ADAM10 Il plasmide Double Nickase (h) consiste in una coppia di plasmidi ingegnerizzati per l'editing ad alta specificità del locus ADAM10 nelle linee cellulari human. Ciascun plasmide esprime una nickasi Cas9 D10A e un sgRNA distinto che prende di mira filamenti di DNA opposti all'interno di ADAM10. Quando indirizzate verso siti adiacenti su filamenti di DNA opposti, le due nickasi generano tagli a filamento singolo sfalsati che insieme producono una rottura a doppio filamento sfalsata, richiedendo un'attività coordinata sul bersaglio da entrambe le guide. La rottura del DNA risultante viene risolta da vie di riparazione cellulare endogene, più comunemente attraverso la giunzione non omologa delle estremità (NHEJ), portando a inserzioni o delezioni che interrompono la funzione di ADAM10. Richiedendo il coinvolgimento di due sgRNA nel locus bersaglio, l'approccio a doppia nickasi migliora la specificità dell'editing e fornisce una strategia CRISPR complementare per applicazioni in cui è desiderato un controllo aggiuntivo sulla precisione del targeting.

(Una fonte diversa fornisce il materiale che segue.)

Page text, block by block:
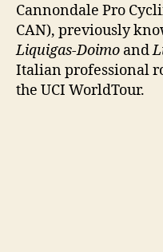
Cannondale Pro
CAN), previously
Liquigas-Doimo and
Italian professional
the UCI WorldTour.
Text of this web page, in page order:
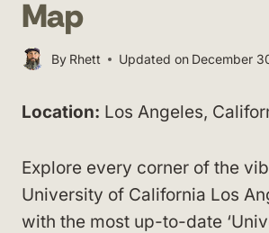
Map
By Rhett Updated on December
Location: Los Angeles,
Explore every corner of the
University of California Los
with the most up-to-date
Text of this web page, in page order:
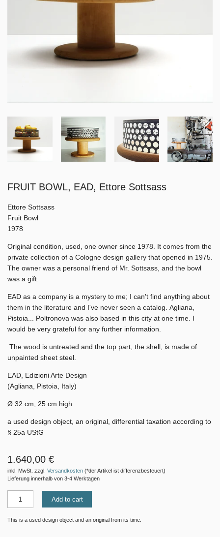
FRUIT BOWL, EAD, Ettore Sottsass
Ettore Sottsass
Fruit Bowl
1978
Original condition, used, one owner since 1978. It comes from the
private collection of a Cologne design gallery that opened in 1975.
The owner was a personal friend of Mr. Sottsass, and the bowl
was a gift.
EAD as a company is a mystery to me; I can't find anything about
them in the literature and I've never seen a catalog. Agliana,
Pistoia... Poltronova was also based in this city at one time. I
would be very grateful for any further information.
The wood is untreated and the top part, the shell, is made of
unpainted sheet steel.
EAD, Edizioni Arte Design
(Agliana, Pistoia, Italy)
Ø 32 cm, 25 cm high
a used design object, an original, differential taxation according to
§ 25a UStG
1.640,00 €
inkl. MwSt. zzgl. Versandkosten (*der Artikel ist differenzbesteuert)
Lieferung innerhalb von 3-4 Werktagen
Add to cart
This is a used design object and an original from its time.

Per supportare l'identificazione efficiente delle cellule modificate, un plasmide codifica la GFP per la visualizzazione fluorescente delle popolazioni trasfettate, mentre il plasmide di accompagnamento porta un gene di resistenza alla puromicina per la selezione antibiotica. Insieme, queste caratteristiche supportano l'arricchimento efficiente delle popolazioni co-trasfettate e semplificano la convalida dei cloni con ADAM10 interrotto.
Solo per uso di ricerca. Non destinato a uso diagnostico o terapeutico.